アルファード/ヴェルファイア、ランドクルーザー、MIRAIで採用されている12チャンネルパワーアンプ。8チャンネルアンプ同様、こちらも車種ごとに動作や調整パラメーターが異なる造りになっており、見た目は同じでも違うモデルナンバーで管理される。
評価項目や、評価採点方法など、詳細は明かされなかったが、サウンドベンチマークによって、世界中のあらゆるブランドの音質が評価蓄積されていることがわかった。

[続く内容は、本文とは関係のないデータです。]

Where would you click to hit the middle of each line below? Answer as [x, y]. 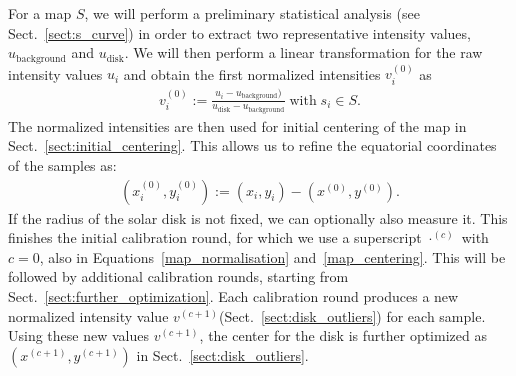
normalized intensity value [88, 315]
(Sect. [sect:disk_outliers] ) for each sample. [352, 315]
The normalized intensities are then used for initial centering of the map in [237, 125]
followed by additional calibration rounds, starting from [178, 276]
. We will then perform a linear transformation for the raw [303, 52]
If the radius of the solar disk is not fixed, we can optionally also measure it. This [258, 217]
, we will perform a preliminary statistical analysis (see [252, 13]
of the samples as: [62, 165]
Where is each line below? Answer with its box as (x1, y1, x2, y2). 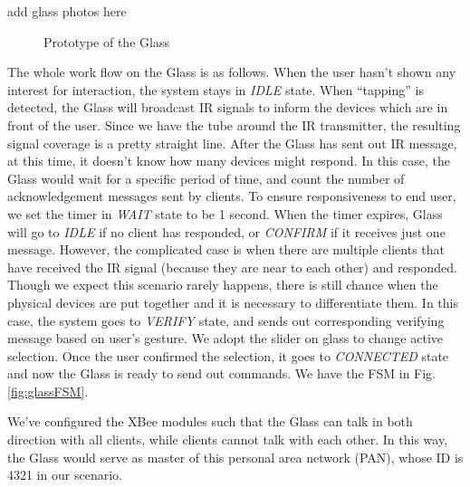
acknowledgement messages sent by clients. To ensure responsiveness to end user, (7, 186, 456, 205)
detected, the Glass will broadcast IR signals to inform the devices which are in (7, 98, 448, 117)
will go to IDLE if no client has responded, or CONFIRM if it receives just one (7, 222, 446, 241)
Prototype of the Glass (43, 32, 169, 51)
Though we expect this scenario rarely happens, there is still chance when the (7, 275, 438, 294)
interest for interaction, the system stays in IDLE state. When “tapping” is (7, 80, 424, 99)
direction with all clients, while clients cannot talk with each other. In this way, (7, 430, 448, 449)
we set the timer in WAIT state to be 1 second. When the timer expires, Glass (7, 204, 443, 223)

「音決めに関しては、アメリカでJBLオートモーティブのサウンド責任者、リシ・ダフトアール(Rishi Daftuar)が行っていて、全車両について確認をしています」とは、同社の永富輝石氏(ハーマンインターナショナル、マーケティングマネージャー)。ダフトアール氏が全車の開発現場に赴きサウンドチューニングを行っていくのだ。
JBLのオートモーティブ部門でサウンドマスターを務めるリシ・ダフトアール氏。JBLが採用されている車両について、すべての音決めをする役割を担っている。
チューニングの内容は、イコライザーやタイムアライメントなどをデジタル技術により緻密に行われる。調整値は各車ごとにDSPアンプへ焼き込まれて車両に組み込まれるのだという。チューニング中には、インテリアパネルがオーディオ再生による共振をおこして、いわゆるビビリ音を出すこともしばしばで、その際にはトヨタサイドのスタッフにビビリ音をださないためのアドバイスをして、オーディオシステムとは関係の無いパーツ採用やパネル固定方法などが改善されるケースもあるそうだ。
四半世紀を超えて成熟してきたトヨタ×JBL
その音とともに走れるドライバーは幸せだ
通常、クルマの造りに関してはオーディオメーカーの分野では無いため、自動車メーカーへ進言することはないものだが、JBLは違うようだ。この点に関して片山氏は「トヨタ車に搭載されている装備ではありますが、JBLのブランドロゴを付けて載っているものですから、我々としてもできるだけ妥協無く取り組みたいのです。スピーカーの前面を覆うグリルにしても開口率を上げられないかなどの意見をすることもあります。音を良くするために搭載に関するお願い(要件)をトヨタさんにお伝えし、御対応いただいています。オーディオの再生音に関わる部分ではベストを尽くしています」と語る。
想像以上に多くのオーディオプロフェッショナルが関わり、しかもシステマチックでありながら人の感覚を重視してJBLのトヨタ純正カーオーディオの開発がされていたことは驚きであった。そして、その音は非常に高い完成度であり、ドライバーは愛車を走らせる愉悦を大いに堪能できることも、今回確認することができた。しかもオプション設定で装備可能な車種については、その価値は格安であると断言できる。オーディオでクルマを選ぶドライバーはごくわずかかもしれない。しかし、JBLを採用できているトヨタは幸運だと思うし、そのサウンドを享受できるドライバーは、幸せだと感じる。